- **What you should do**:
Below, locate the line that contains "Windows Start menu". Repeat exactly from that line to the line that contains "Pokud má váš", inclusive, leaving out the pictures.
________________________________________
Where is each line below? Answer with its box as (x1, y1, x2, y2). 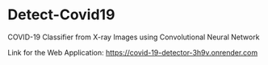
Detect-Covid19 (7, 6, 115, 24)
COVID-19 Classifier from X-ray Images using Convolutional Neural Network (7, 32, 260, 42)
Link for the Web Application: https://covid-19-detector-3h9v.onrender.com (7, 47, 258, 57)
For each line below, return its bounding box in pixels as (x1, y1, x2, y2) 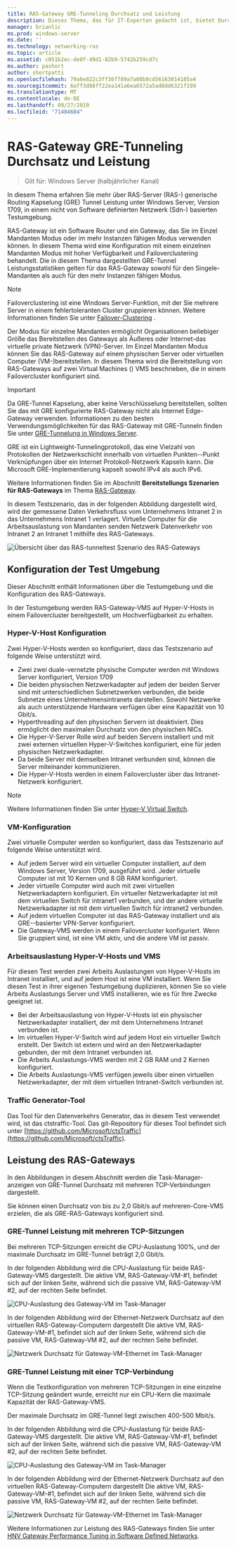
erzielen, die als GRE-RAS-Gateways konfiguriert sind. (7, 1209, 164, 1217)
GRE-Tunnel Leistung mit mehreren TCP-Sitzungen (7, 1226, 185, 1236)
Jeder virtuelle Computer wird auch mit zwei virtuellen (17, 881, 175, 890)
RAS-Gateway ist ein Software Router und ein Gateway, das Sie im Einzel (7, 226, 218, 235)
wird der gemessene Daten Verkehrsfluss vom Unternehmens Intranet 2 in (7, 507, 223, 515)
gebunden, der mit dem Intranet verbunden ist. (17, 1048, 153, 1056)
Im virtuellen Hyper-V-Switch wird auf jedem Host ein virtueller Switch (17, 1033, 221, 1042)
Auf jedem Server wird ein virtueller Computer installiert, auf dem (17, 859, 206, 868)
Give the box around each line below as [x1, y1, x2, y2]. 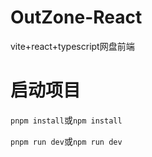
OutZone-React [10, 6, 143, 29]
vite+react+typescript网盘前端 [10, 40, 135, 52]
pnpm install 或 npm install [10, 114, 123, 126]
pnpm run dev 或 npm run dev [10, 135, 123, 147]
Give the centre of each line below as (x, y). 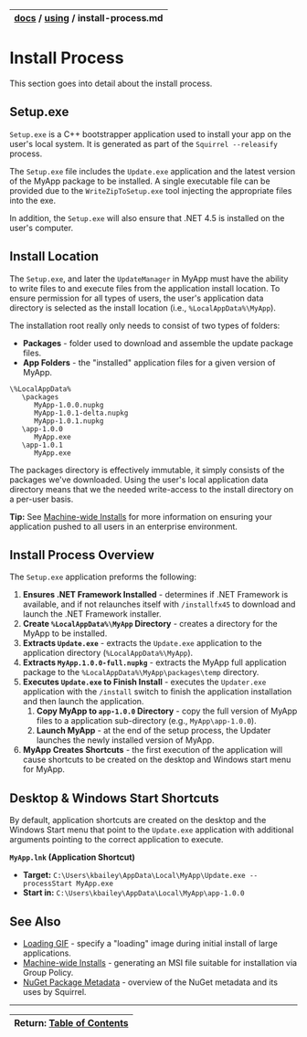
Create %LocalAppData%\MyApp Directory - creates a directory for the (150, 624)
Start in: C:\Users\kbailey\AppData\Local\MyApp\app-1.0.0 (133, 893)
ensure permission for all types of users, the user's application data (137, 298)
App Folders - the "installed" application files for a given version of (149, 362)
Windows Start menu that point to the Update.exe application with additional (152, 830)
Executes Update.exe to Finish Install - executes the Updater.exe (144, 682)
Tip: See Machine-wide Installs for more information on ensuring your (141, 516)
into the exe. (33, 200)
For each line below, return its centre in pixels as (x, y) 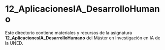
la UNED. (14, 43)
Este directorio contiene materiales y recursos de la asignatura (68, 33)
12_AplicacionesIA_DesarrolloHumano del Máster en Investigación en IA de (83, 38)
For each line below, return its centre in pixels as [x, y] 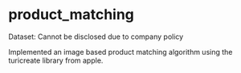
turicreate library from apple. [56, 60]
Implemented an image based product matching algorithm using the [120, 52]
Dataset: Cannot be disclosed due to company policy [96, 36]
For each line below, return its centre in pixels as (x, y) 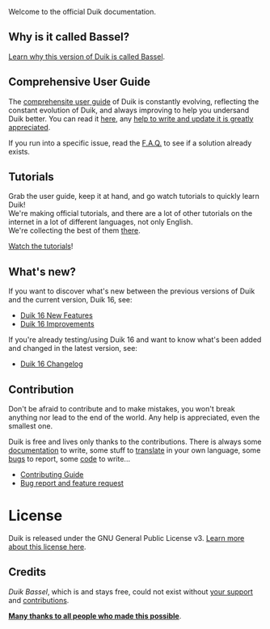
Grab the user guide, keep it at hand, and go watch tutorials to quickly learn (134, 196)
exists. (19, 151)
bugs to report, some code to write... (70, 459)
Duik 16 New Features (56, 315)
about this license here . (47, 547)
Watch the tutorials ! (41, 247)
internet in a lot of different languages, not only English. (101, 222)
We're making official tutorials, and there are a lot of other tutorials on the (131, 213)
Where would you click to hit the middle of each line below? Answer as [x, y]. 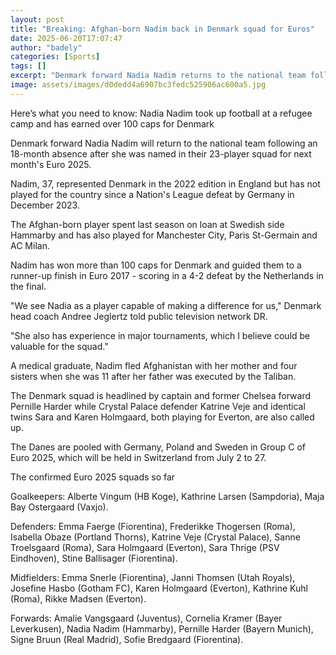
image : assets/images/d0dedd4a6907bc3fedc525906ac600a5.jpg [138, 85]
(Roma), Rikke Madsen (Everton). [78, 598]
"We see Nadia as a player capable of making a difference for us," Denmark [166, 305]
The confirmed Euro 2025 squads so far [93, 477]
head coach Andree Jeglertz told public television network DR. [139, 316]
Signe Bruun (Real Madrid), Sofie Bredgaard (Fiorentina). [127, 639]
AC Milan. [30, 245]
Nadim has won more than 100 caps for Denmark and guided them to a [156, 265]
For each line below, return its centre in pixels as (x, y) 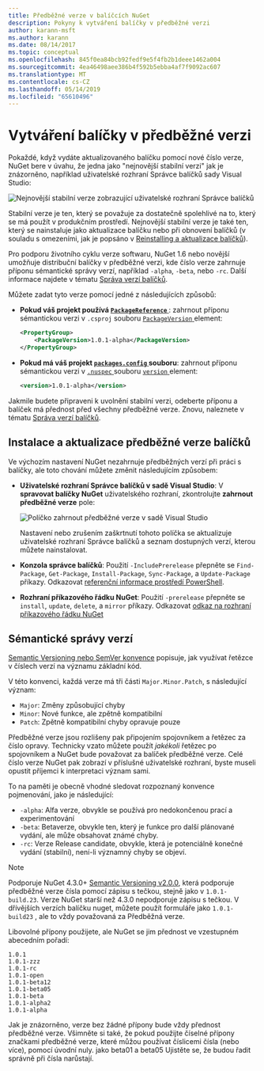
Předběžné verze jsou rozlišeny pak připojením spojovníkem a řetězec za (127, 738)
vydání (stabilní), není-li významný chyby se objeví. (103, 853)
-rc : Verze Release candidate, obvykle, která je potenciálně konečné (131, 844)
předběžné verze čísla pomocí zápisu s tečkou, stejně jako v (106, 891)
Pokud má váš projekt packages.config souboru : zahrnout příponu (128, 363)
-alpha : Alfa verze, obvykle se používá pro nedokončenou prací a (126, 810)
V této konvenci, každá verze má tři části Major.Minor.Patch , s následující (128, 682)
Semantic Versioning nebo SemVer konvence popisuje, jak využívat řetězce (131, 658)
________________________________________
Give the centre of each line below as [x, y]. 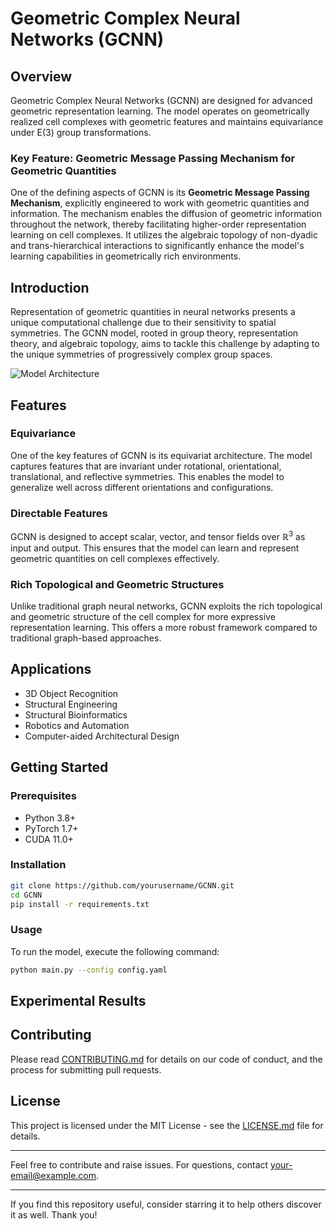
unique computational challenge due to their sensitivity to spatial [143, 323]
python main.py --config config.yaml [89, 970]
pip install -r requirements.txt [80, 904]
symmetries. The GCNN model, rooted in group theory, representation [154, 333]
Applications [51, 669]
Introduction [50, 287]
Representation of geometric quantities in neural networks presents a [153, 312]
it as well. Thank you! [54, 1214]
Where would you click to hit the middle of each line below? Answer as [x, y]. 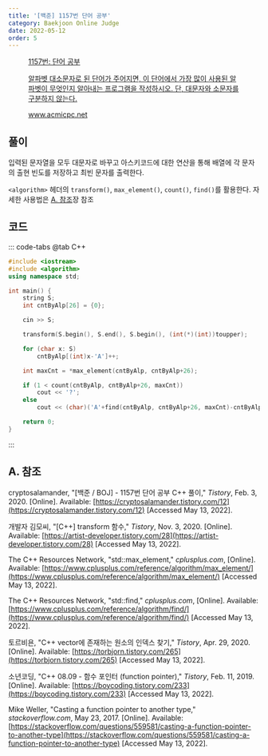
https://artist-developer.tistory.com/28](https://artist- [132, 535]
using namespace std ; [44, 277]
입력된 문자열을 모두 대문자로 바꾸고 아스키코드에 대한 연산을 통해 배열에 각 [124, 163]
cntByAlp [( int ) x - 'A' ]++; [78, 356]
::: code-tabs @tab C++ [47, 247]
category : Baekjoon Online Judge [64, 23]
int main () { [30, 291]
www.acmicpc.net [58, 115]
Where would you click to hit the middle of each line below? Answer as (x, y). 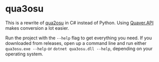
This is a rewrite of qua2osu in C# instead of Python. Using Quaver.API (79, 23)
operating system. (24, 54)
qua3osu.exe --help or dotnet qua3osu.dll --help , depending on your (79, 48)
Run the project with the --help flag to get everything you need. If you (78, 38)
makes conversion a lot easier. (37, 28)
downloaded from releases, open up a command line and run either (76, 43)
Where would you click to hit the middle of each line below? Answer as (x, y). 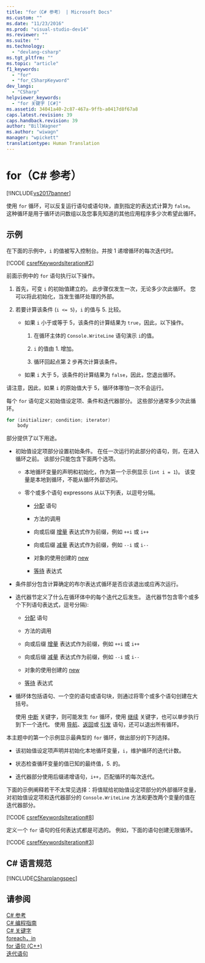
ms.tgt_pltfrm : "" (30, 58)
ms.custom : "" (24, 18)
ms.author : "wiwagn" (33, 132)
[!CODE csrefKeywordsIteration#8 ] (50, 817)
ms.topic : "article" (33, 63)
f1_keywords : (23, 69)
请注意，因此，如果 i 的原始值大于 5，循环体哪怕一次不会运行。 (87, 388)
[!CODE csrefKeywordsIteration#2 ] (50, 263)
________________________________________
- **Output for this task**:
Windows Start menu that point to the Update.exe application with additional (152, 830)
Executes Update.exe to Finish Install - executes the Updater.exe (144, 682)
Tip: See Machine-wide Installs for more information on ensuring your (141, 516)
into the exe. (33, 200)
For each line below, return its centre in pixels as (x, y) 
la UNED. (14, 43)
Este directorio contiene materiales y recursos de la asignatura (68, 33)
12_AplicacionesIA_DesarrolloHumano del Máster en Investigación en IA de (83, 38)
For each line below, return its centre in pixels as [x, y] 
turicreate library from apple. [56, 60]
Implemented an image based product matching algorithm using the [120, 52]
Dataset: Cannot be disclosed due to company policy [96, 36]
For each line below, return its centre in pixels as (x, y) 
Grab the user guide, keep it at hand, and go watch tutorials to quickly learn (134, 196)
exists. (19, 151)
bugs to report, some code to write... (70, 459)
Duik 16 New Features (56, 315)
about this license here . (47, 547)
Watch the tutorials ! (41, 247)
internet in a lot of different languages, not only English. (101, 222)
We're making official tutorials, and there are a lot of other tutorials on the (131, 213)
Where would you click to hit the middle of each line below? Answer as [x, y]. 
image : assets/images/d0dedd4a6907bc3fedc525906ac600a5.jpg [138, 85]
(Roma), Rikke Madsen (Everton). [78, 598]
"We see Nadia as a player capable of making a difference for us," Denmark [166, 305]
The confirmed Euro 2025 squads so far [93, 477]
head coach Andree Jeglertz told public television network DR. [139, 316]
Signe Bruun (Real Madrid), Sofie Bredgaard (Fiorentina). [127, 639]
AC Milan. [30, 245]
Nadim has won more than 100 caps for Denmark and guided them to a [156, 265]
For each line below, return its centre in pixels as (x, y) 
Předběžné verze jsou rozlišeny pak připojením spojovníkem a řetězec za (127, 738)
vydání (stabilní), není-li významný chyby se objeví. (103, 853)
-rc : Verze Release candidate, obvykle, která je potenciálně konečné (131, 844)
předběžné verze čísla pomocí zápisu s tečkou, stejně jako v (106, 891)
Pokud má váš projekt packages.config souboru : zahrnout příponu (128, 363)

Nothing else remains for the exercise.